Here is the dataset
data <- read_csv("https://raw.githubusercontent.com/rfordatascience/tidytuesday/master/data/2022/2022-01-18/chocolate.csv")
Step 1: Find the company manufacturer that has more than 10 ratings.

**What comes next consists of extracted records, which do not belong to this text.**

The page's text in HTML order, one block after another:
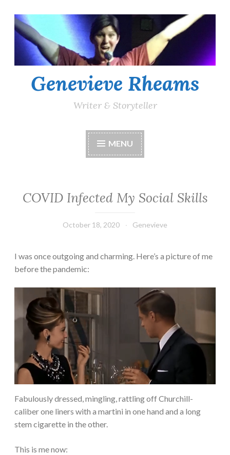
Skip
to
content
Genevieve Rheams
Writer & Storyteller
MENU
COVID Infected My Social Skills
October 18, 2020 Genevieve
I was once outgoing and charming. Here’s a picture of me
before the pandemic:
Fabulously dressed, mingling, rattling off Churchill-
caliber one liners with a martini in one hand and a long
stem cigarette in the other.
This is me now:
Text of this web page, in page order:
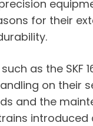
for their
as the
on their
and the
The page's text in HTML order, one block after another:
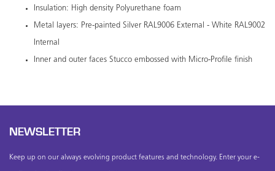
Insulation: High density Polyurethane foam
Metal layers: Pre-painted Silver RAL9006 External - White RAL9002
Internal
Inner and outer faces Stucco embossed with Micro-Profile finish
NEWSLETTER
Keep up on our always evolving product features and technology. Enter your e-
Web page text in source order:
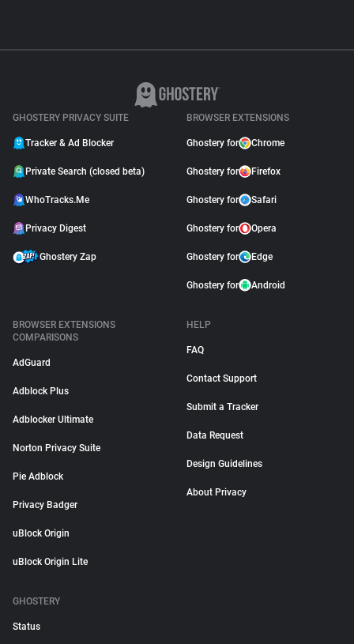
GHOSTERY PRIVACY SUITE
Tracker & Ad Blocker
Private Search (closed beta)
WhoTracks.Me
Privacy Digest
Ghostery Zap
BROWSER EXTENSIONS
Ghostery for Chrome
Ghostery for Firefox
Ghostery for Safari
Ghostery for Opera
Ghostery for Edge
Ghostery for Android
BROWSER EXTENSIONS
COMPARISONS
AdGuard
Adblock Plus
Adblocker Ultimate
Norton Privacy Suite
Pie Adblock
Privacy Badger
uBlock Origin
uBlock Origin Lite
HELP
FAQ
Contact Support
Submit a Tracker
Data Request
Design Guidelines
About Privacy
GHOSTERY
Status
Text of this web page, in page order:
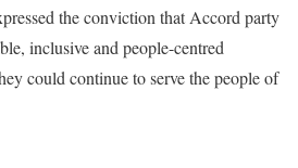
the conviction that Accord party
inclusive and people-centred
could continue to serve the people of

So I need to count how many ratings each company manufacturer have and filter to just take those who have 10 or more amount of ratings.
data %>%
group_by(company_manufacturer) %>%
summarise(count(rating, na.rm=TRUE) >= 10)
Step 2: Mutate another two column which consists of their the mean rating and standard deviation of each company_manufacturer.

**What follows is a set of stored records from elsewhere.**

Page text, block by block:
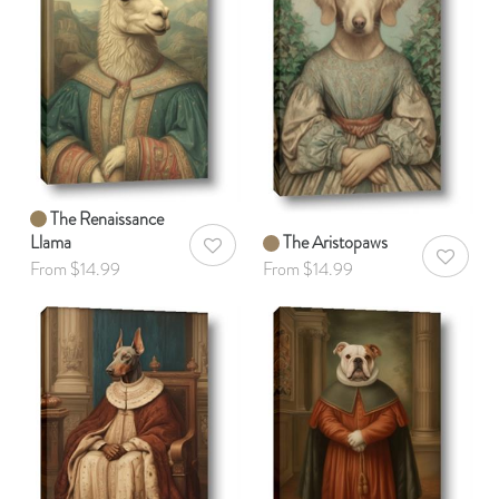
The Renaissance
Llama
From $14.99
AddToWishlist
The Aristopaws
From $14.99
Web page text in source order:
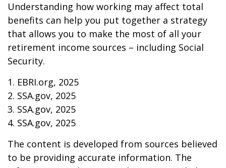
Understanding how working may affect total
benefits can help you put together a strategy
that allows you to make the most of all your
retirement income sources – including Social
Security.
1. EBRI.org, 2025
2. SSA.gov, 2025
3. SSA.gov, 2025
4. SSA.gov, 2025
The content is developed from sources believed
to be providing accurate information. The
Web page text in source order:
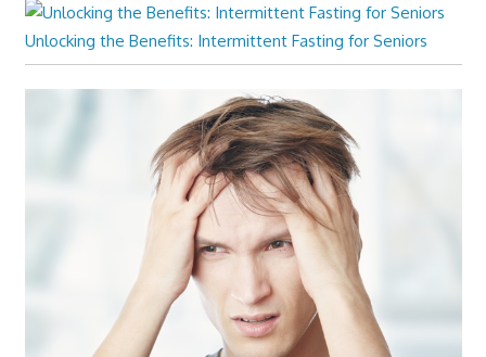
Unlocking the Benefits: Intermittent Fasting for Seniors
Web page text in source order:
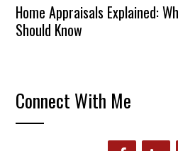
Home Appraisals Explained:
Should Know
Connect With Me
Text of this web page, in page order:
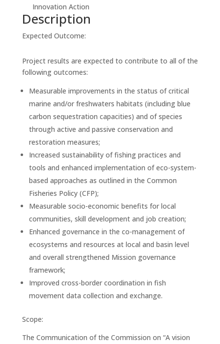
Innovation Action
Description
Expected Outcome:
Project results are expected to contribute to all of the
following outcomes:
Measurable improvements in the status of critical
marine and/or freshwaters habitats (including blue
carbon sequestration capacities) and of species
through active and passive conservation and
restoration measures;
Increased sustainability of fishing practices and
tools and enhanced implementation of eco-system-
based approaches as outlined in the Common
Fisheries Policy (CFP);
Measurable socio-economic benefits for local
communities, skill development and job creation;
Enhanced governance in the co-management of
ecosystems and resources at local and basin level
and overall strengthened Mission governance
framework;
Improved cross-border coordination in fish
movement data collection and exchange.
Scope:
The Communication of the Commission on “A vision
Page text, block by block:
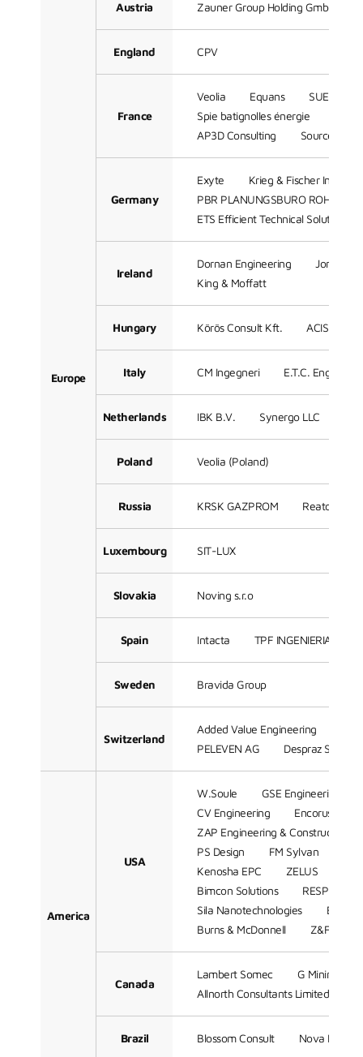
Europe
Austria Zauner Group Holding GmbH
England CPV
France
Veolia Equans SUEZ
Spie batignolles énergie
AP3D Consulting
Sources
Germany
Exyte
Krieg & Fischer
PBR PLANUNGSBURO ROHLING
ETS Efficient Technical Solutions
Ireland
Dornan Engineering
Jones
King & Moffatt
Hungary Körös Consult Kft. ACIS
Italy CM Ingegneri E.T.C.
Netherlands IBK B.V. Synergo LLC
Poland Veolia (Poland)
Russia KRSK GAZPROM Reatorg LLC
Luxembourg SIT-LUX
Slovakia Noving s.r.o
Spain Intacta TPF INGENIERIA
Sweden Bravida Group
Switzerland
Added Value Engineering
PELEVEN AG
Despraz SA
America
USA
W.Soule
GSE Engineering
CV Engineering
Encorus
ZAP Engineering & Construction
PS Design
FM Sylvan
Kenosha EPC
ZELUS
Bimcon Solutions
RESPEC
Sila Nanotechnologies
Burns & McDonnell
Z&F
Canada
Lambert Somec
G Mining
Allnorth Consultants Limited.
Brazil Blossom Consult Nova
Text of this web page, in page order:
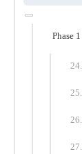
Phase
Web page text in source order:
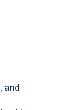
, and
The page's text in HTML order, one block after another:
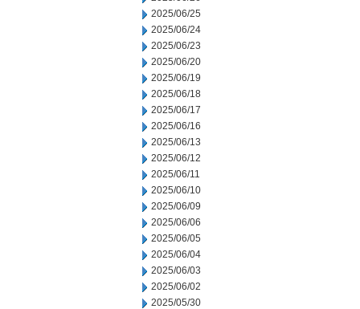
2025/06/25
2025/06/24
2025/06/23
2025/06/20
2025/06/19
2025/06/18
2025/06/17
2025/06/16
2025/06/13
2025/06/12
2025/06/11
2025/06/10
2025/06/09
2025/06/06
2025/06/05
2025/06/04
2025/06/03
2025/06/02
2025/05/30
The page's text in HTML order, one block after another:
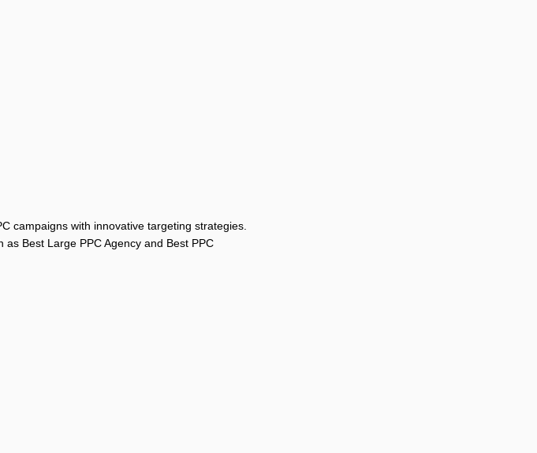
campaigns with innovative targeting strategies.
Best Large PPC Agency and Best PPC
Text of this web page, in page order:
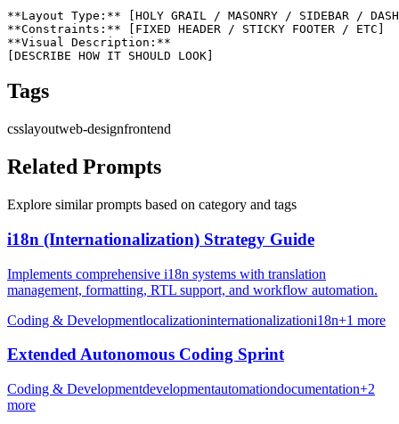
**Layout Type:** [HOLY GRAIL / MASONRY / SIDEBAR /
**Constraints:** [FIXED HEADER / STICKY FOOTER / ETC]
**Visual Description:**
[DESCRIBE HOW IT SHOULD LOOK]
Tags
csslayoutweb-designfrontend
Related Prompts
Explore similar prompts based on category and tags
i18n (Internationalization) Strategy Guide
Implements comprehensive i18n systems with translation
management, formatting, RTL support, and workflow automation.
Coding & Developmentlocalizationinternationalizationi18n+1 more
Extended Autonomous Coding Sprint
Coding & Developmentdevelopmentautomationdocumentation+2
more
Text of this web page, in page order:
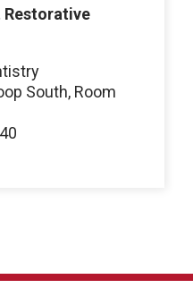
Restorative
South, Room
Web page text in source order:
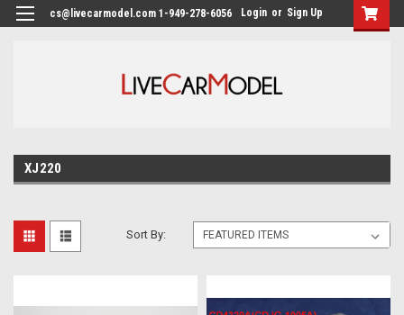
cs@livecarmodel.com 1-949-278-6056 Login or Sign Up
XJ220
Sort By:

CodePudding user response:
Something like this?
library(dplyr)
data %>%
group_by(company_manufacturer) %>%
summarise(average_rating = mean(rating, na.rm = TRUE),
sd_rating = sd(rating, na.rm = TRUE),
n = n()) %>%
filter(n >= 10)
company_manufacturer average_rating sd_rating n
<chr> <dbl> <dbl> <int>
1 A. Morin 3.42 0.417 26
2 Altus aka Cao Artisan 2.86 0.282 11
3 Amedei 3.31 0.356 13
4 Arete 3.53 0.322 32
5 Artisan du Chocolat 3.08 0.663 16
6 Bittersweet Origins 3.27 0.317 14
7 Bonnat 3.47 0.560 30
8 Brasstown aka It's Chocolate 3.55 0.292 11
9 Cacao de Origen 3.12 0.429 10
10 Castronovo 3.38 0.436 19
# ... with 43 more rows
CodePudding user response:
You could use ave
to calculate an appropriate score and then subset
the dataset.
data <- transform(data, SCORE=ave(rating, company_manufacturer,
FUN=\(x) if (length(x) < 10) 0 else mean(x)/sd(x)))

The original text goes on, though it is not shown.